Wie kann ich Fische in deutschen Seen sicher bestimmen?

Fische bestimmt man anhand von Körperform, Maulstellung, Flossenformel und Schuppenzahl. Raubfische haben torpedoförmige Körper, Friedfische sind seitlich abgeflacht. Ein Bestimmungsbuch oder eine App hilft bei der genauen Identifikation. DNA-Barcoding revolutioniert die Artbestimmung bei schwierigen Fällen.

Welche Maßnahmen schützen Fische in deutschen Seen?

Schutzmaßnahmen umfassen Schonzeiten, Mindestmaße, Schutzgebiete und Gewässerrenaturierung.

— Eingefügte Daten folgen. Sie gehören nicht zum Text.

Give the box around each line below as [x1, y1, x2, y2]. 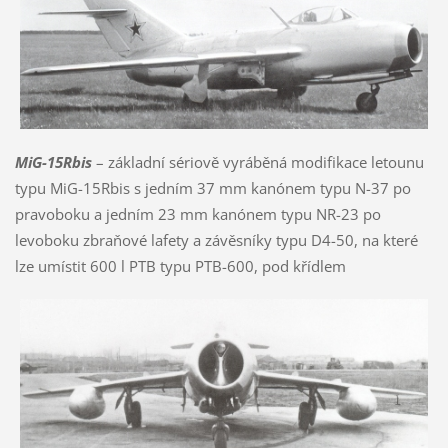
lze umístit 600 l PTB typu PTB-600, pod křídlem [14, 255, 346, 276]
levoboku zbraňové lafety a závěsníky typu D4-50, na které [14, 229, 418, 250]
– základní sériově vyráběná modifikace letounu [91, 151, 424, 172]
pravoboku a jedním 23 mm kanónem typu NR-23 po [14, 203, 381, 224]
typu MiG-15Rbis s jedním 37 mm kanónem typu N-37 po [14, 177, 411, 198]
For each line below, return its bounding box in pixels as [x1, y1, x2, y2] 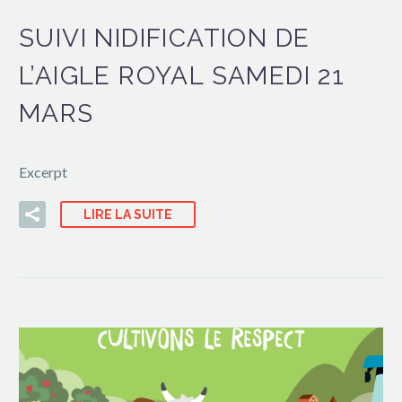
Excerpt [19, 163, 67, 181]
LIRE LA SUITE [83, 207, 172, 223]
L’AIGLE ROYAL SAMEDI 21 [19, 60, 345, 91]
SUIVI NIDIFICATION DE [19, 22, 310, 53]
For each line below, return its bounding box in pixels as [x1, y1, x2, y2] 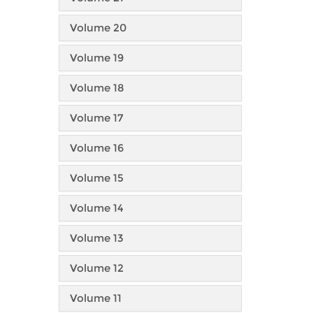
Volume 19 [69, 51, 124, 64]
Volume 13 [69, 231, 124, 245]
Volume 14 [69, 201, 124, 214]
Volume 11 [69, 291, 122, 305]
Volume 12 [69, 261, 124, 275]
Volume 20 [69, 21, 126, 34]
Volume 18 [69, 81, 124, 94]
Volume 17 [69, 111, 123, 124]
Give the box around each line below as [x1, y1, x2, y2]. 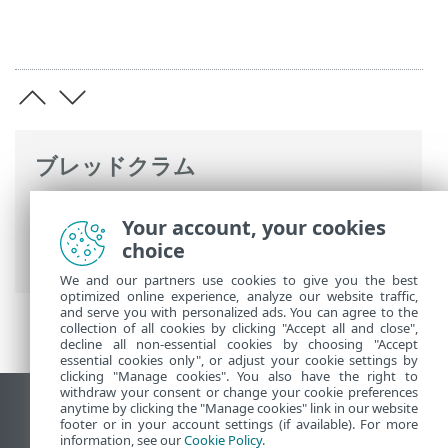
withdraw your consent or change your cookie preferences [60, 383, 418, 401]
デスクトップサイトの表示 [30, 403, 258, 429]
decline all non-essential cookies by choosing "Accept [60, 335, 418, 353]
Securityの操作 [35, 246, 164, 272]
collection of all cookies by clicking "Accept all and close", [60, 319, 418, 337]
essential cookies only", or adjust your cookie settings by [60, 351, 418, 369]
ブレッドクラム [35, 149, 196, 181]
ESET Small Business [212, 221, 388, 247]
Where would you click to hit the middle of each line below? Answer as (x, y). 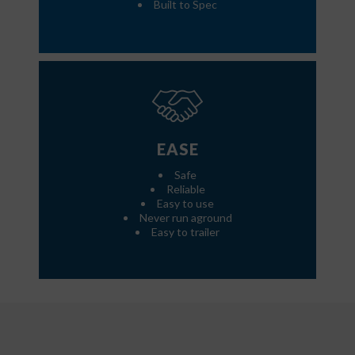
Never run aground (185, 217)
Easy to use (185, 203)
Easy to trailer (185, 231)
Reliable (185, 189)
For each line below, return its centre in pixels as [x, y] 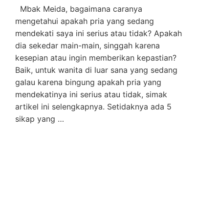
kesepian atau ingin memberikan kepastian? [96, 58]
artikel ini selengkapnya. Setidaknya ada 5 [94, 107]
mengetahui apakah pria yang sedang [85, 21]
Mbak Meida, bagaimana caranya [79, 9]
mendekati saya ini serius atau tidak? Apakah [99, 33]
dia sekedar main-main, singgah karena [88, 45]
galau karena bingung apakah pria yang [88, 82]
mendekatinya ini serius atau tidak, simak [91, 94]
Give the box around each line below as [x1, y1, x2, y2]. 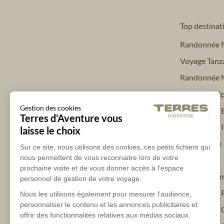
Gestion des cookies [20, 103, 81, 112]
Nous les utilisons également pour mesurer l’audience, [20, 189, 191, 198]
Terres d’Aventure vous [20, 111, 122, 124]
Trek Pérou [179, 155, 217, 165]
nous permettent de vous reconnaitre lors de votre [20, 153, 178, 161]
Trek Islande [179, 138, 221, 148]
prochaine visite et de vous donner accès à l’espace [20, 163, 183, 172]
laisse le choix [20, 124, 80, 136]
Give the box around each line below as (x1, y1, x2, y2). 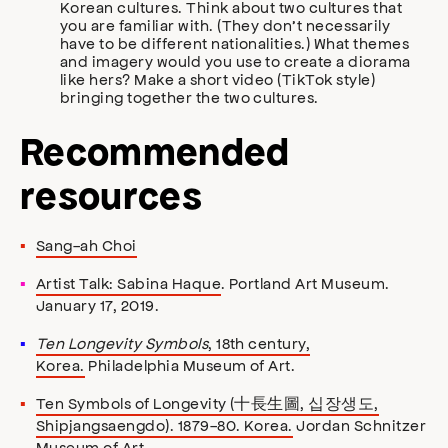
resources (20, 174, 202, 218)
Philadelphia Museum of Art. (84, 355, 296, 375)
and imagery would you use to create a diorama (60, 51, 411, 71)
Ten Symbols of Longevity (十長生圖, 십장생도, (36, 393, 379, 413)
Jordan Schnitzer (292, 415, 427, 435)
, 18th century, (208, 333, 311, 353)
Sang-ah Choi (36, 235, 137, 255)
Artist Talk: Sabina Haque (36, 273, 221, 293)

Besatzprogramme stützen gefährdete Bestände, während Monitoring-Programme die Bestandsentwicklung überwachen. Moderne Ansätze setzen auf natürliche Prozesse statt technische Eingriffe.

Welche invasive Fischarten bedrohen deutsche Seen?

Invasive Arten wie Schwarzmundgrundel, Kesslergrundel und Sonnenbarsch verdrängen heimische Fische. Sie konkurrieren um Nahrung und Laichplätze. Klimawandel begünstigt die Ausbreitung wärmeliebender Neozoen. Früherkennung und schnelle Reaktion sind entscheidend für erfolgreiche Bekämpfung.

Wann ist die beste Zeit, um Fische in deutschen Seen zu beobachten?

Frühe Morgenstunden und späte Abendstunden sind ideal für Fischbeobachtungen. Im Frühjahr sammeln sich viele Arten in flacheren Uferbereichen. Klares Wasser und ruhige Bedingungen verbessern die Sichtbarkeit. Polarisationsbrillen reduzieren Spiegelungen an der Wasseroberfläche.

Die Vielfalt der Fische in deutschen Seen fasziniert jeden Naturfreund. Doch diese Artenvielfalt braucht unseren Schutz. Nachhaltiges Angeln mit Respekt vor Schonzeiten und Mindestmaßen ist ein erster Schritt. Wichtiger noch: das Verständnis für ökologische Zusammenhänge.

Jeder kann beitragen. Müll mitnehmen, auf Bleibeschwerung verzichten, Fischsterben melden. Kleine Gesten mit großer Wirkung.

Die Zukunft der Seenfischerei liegt in unseren Händen. Werden wir sie nutzen?